To find the corresponding data in yy, the easiest (and often most efficient) method is to use logical indexing, which would be

```
yy(isLarge)
```

or equivalently

```
yy(xx > 5)
```

If it is absolutely necessary to find the indices of xx that are larger than 5, then the find function can be used:

```
largeIndices = find(isLarge);
```

or equivalently

```
largeIndices = find(xx > 5);
```

Mostly, though, this is unnecessary, and since *find* is currently far
slower than logical indexing, find should only be used as a last resort.

```
% Create dummy data
time = 0 : 0.01 : 20;
data = sin(time);
% Set a threshold
threshold = 0.7;
% Find the (binary) indices of all data above that threshold
isLarge = data > threshold;
% At the end, plot the data
subplot(3,1,1)
plot(time, data)
ylabel('All data');
subplot(3,1,2)
plot(time(isLarge), data(isLarge), '.-')
ylabel('Large data')
xlabel('Time [s]')
subplot(3,1,3)
plot(data(is_large))
ylabel('Large data only')
xlabel('Points only')
This code produces the graphs in the figure below:
```

*Selection of large signal values*

Now, if we want to eliminate all events that occur in the first 10 seconds, we could add the following code:

```
% First find the late section ...
timeThreshold = 10;
isLate = time > timeThreshold;
% ... and then combine it with the other criterion with a bit-wise AND
isLateAndLarge = isLarge & isLate;
```

Real measurement data will always contain noise (and usually a lot more than you want). To remove noise-effects from the analysis, it is therefore often helpful to go from continuous (or almost continuous) data to yes/no representations.

For example, for finding the onset of a signal such as in the figure below, we could break down the analysis into the following steps:

Find a threshold (i.e. a signal value that has to be reached in order to be part of our event).

For each data-point, calculate if the signal is above the threshold (“yes/no”).

**Comment:**At this stage, you have gone from a noisy, real-valued signal, to a discrete, binary signal, which can only be 0 or 1!Now the start of our event can be found easily: it is the point where \(diff(signal)\) is \(1\). Similarly, the end of our event can be found by checking where \(diff(signal)\) is \(-1\).

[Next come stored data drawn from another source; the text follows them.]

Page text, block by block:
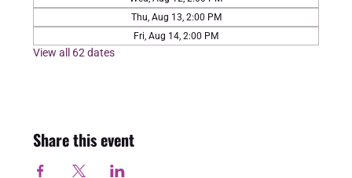
Thu, Aug 13, 2:00 PM
Fri, Aug 14, 2:00 PM
View all 62 dates
Share this event
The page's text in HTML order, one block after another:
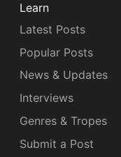
Learn
Latest Posts
Popular Posts
News & Updates
Interviews
Genres & Tropes
Submit a Post
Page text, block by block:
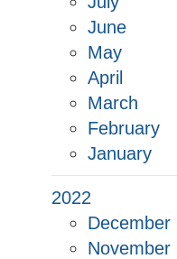
June
May
April
March
February
January
2022
December
November
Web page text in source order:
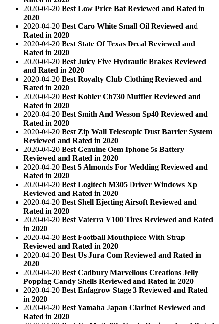
2020-04-20 Best Low Price Bat Reviewed and Rated in
2020
2020-04-20 Best Caro White Small Oil Reviewed and
Rated in 2020
2020-04-20 Best State Of Texas Decal Reviewed and
Rated in 2020
2020-04-20 Best Juicy Five Hydraulic Brakes Reviewed
and Rated in 2020
2020-04-20 Best Royalty Club Clothing Reviewed and
Rated in 2020
2020-04-20 Best Kohler Ch730 Muffler Reviewed and
Rated in 2020
2020-04-20 Best Smith And Wesson Sp40 Reviewed and
Rated in 2020
2020-04-20 Best Zip Wall Telescopic Dust Barrier System
Reviewed and Rated in 2020
2020-04-20 Best Genuine Oem Iphone 5s Battery
Reviewed and Rated in 2020
2020-04-20 Best 5 Almonds For Wedding Reviewed and
Rated in 2020
2020-04-20 Best Logitech M305 Driver Windows Xp
Reviewed and Rated in 2020
2020-04-20 Best Shell Ejecting Airsoft Reviewed and
Rated in 2020
2020-04-20 Best Vaterra V100 Tires Reviewed and Rated
in 2020
2020-04-20 Best Football Mouthpiece With Strap
Reviewed and Rated in 2020
2020-04-20 Best Us Jura Com Reviewed and Rated in
2020
2020-04-20 Best Cadbury Marvellous Creations Jelly
Popping Candy Shells Reviewed and Rated in 2020
2020-04-20 Best Enfagrow Stage 3 Reviewed and Rated
in 2020
2020-04-20 Best Yamaha Japan Clarinet Reviewed and
Rated in 2020

Real data will probably require a few more steps. But the essence of event-finding is contained elegantly in this example of signal-analysis.

```
% Get eye positions, sampled with 100 Hz
load HorPos; % This file has to exist in your current directory!
rate = 100;
% Select an interesting domain
myDomain = 9000 : 13500;
% Plot 1: raw data
subplot(3,2,1)
plot(HorPos(myDomain))
ylabel('Eye Position [deg]');
axis tight
% Plot 2: absolute velocity
orderPoly = 3;
winSize = 71;
deriv = 1;
eyeVelocity = savgol(HorPos, orderPoly, winSize, deriv, rate);
eyeAbsoluteVelocity = abs(eyeVelocity);
subplot(3,2,3)
plot(eyeAbsoluteVelocity(myDomain))
ylabel('Absolute Eye Velocity [deg]')
axis tight
% Set a default threshold, in case the threshold is not determined
% interactively
threshold = 6.3;
%To find the threshold interactively, use the following lines
% set(gcf, 'Name', 'Select the threshold:')
% selectedPoint = ginput(1);
% threshold = selectedPoint(2); % I only want the y-value
% set(gcf, 'Name', '');
line(xlim, [threshold threshold], 'Color', 'r')
% Plot3: show where the absolute velocity exceeds the threshold
isFast = eyeAbsoluteVelocity > threshold;
subplot(3,2,5)
plot(isFast(myDomain), '-x')
axis tight
ylabel('Above threshold')
% Plot4: as Plot3, but zoomed in
closeDomain = 9900 : 10600;
subplot(3,2,2)
plot(isFast(closeDomain), '-x')
axis tight
ylabel('Above threshold');
% Plot5: Find the start and end of each movement
subplot(3,2,4)
startStop = diff(isFast);
plot(startStop(closeDomain))
ylabel('Start / Stop')
% Find the start and end times for all movements (in sec)
movementStartTimes = find(startStop == 1)/rate
movementEndTimes = find(startStop == -1)/rate
```

The code produces the graphs in the figure below:

*Detection of the start and end of the eye movements*

When finding the point at which a curve crosses a given threshold, we may want more accuracy than we have in the data. To do so we can find datapoints between our recorded samples through *interpolation*.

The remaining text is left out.